ACT

A Brief Discussion of the Core Principles of Acceptance And Commitment Therapy ACT

Have you ever thought or said “survival is difficult”? There is no denying that life has its beauty and difficulties. If we live long, our lives will experience success and failure, love and loss, joy and sorrow. In fact, life is filled with a lot of suffering, and one of the reasons is that the human mind has evolved to naturally create and intensify psychological suffering. This is the theoretical premise of the emerging evidence-based psychotherapy “Acceptance and Commitment Therapy”.

Acceptance and Commitment Therapy is a third-wave behavioral therapy. As the name suggests, this treatment method has two aspects: through “acceptance”, reducing the impact of painful thoughts and feelings on a person; and through keeping “commitments” to oneself and practicing behaviors that are consistent with one’s own values. This enables people to live a meaningful and abundant life while facing various obstacles in life.

So, what are the core principles in Acceptance and Commitment Therapy?

Acceptance and Commitment Therapy has a total of six treatment aspects, collectively called psychological flexibility. The higher a person’s psychological flexibility, the more capable he or she is of being fully aware of the current environment and one’s own psychological condition, experiencing the things to be faced openly, and guiding one’s behavior with values, and thus the higher the quality of life.

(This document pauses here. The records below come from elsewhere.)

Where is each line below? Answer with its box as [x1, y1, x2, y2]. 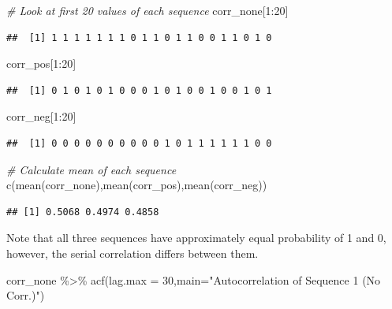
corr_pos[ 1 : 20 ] [6, 55, 77, 72]
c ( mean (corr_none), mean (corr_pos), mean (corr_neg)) [6, 177, 267, 193]
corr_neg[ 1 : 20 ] [6, 108, 77, 125]
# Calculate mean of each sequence [6, 161, 177, 177]
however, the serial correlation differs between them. [6, 244, 259, 261]
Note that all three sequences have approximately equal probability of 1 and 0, [6, 229, 386, 246]
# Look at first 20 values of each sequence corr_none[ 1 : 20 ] [6, 2, 289, 18]
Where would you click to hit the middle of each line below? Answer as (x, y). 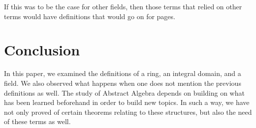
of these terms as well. (37, 121)
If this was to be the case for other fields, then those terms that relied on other (123, 6)
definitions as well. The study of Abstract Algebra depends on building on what (124, 92)
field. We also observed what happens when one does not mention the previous (123, 83)
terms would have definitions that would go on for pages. (90, 16)
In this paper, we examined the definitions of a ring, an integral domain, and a (123, 73)
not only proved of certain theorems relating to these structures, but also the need (128, 112)
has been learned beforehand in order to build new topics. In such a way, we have (127, 102)

  1. Contact with the present moment
    Flexibly focus attention on current experiences, narrow or broaden the scope of focus, and maintain or shift the target of focus according to different situations. This is to allow yourself to fully and consciously connect with the environment and inner soul you are in at the moment, and be fully immersed in the present moment.
  2. Cognitive defusion
    Learn to step back and think, and separate yourself from thoughts, images, and memories. We watch ourselves think without getting entangled in our thoughts. We can treat our thoughts as just those thoughts, just some images and words, and let them guide us instead of controlling us.
  3. Acceptance
    Look at it with an open attitude and make space in your mind for some unwanted inner experiences (private experiences), such as thoughts, feelings, emotions, memories, impulses, images, and perceptions. Allow them to come and go and stay freely without confrontation. and escape them.
  4. Self-as-context
    Be aware that there is a supernatural consciousness within you that remains unchanged and is not affected by thoughts, emotions, and memories that come and go. At any time, we can use this awareness to pay attention to our thoughts, perceptions, and actions.
  5. Values
    What do you want to hold on to in this life? What do you want to do in the limited time you have? How do you want to treat yourself, others, and the world you live in? Values ​​are like a compass, always giving us direction in our words and deeds.
  6. Committed action
    Set specific and feasible short, medium and long-term goals based on values ​​and implement them. These actions in line with values ​​include physical and mental activities. Only by committing to applying values ​​in our daily actions can life be meaningful.

    When we encounter negative life situations, thoughts, and emotions, we can first “unhook” them by accepting the present moment and using ourselves as the context, then use cognitive decoupling and acceptance techniques, and finally connect with our own values ​​to choose Corresponding behaviors can reduce the impact and impact of negative thoughts and emotions on the body and mind.

    If your negative feelings persist for a long time and affect your daily life, consider seeking professional help to overcome the difficulties more effectively.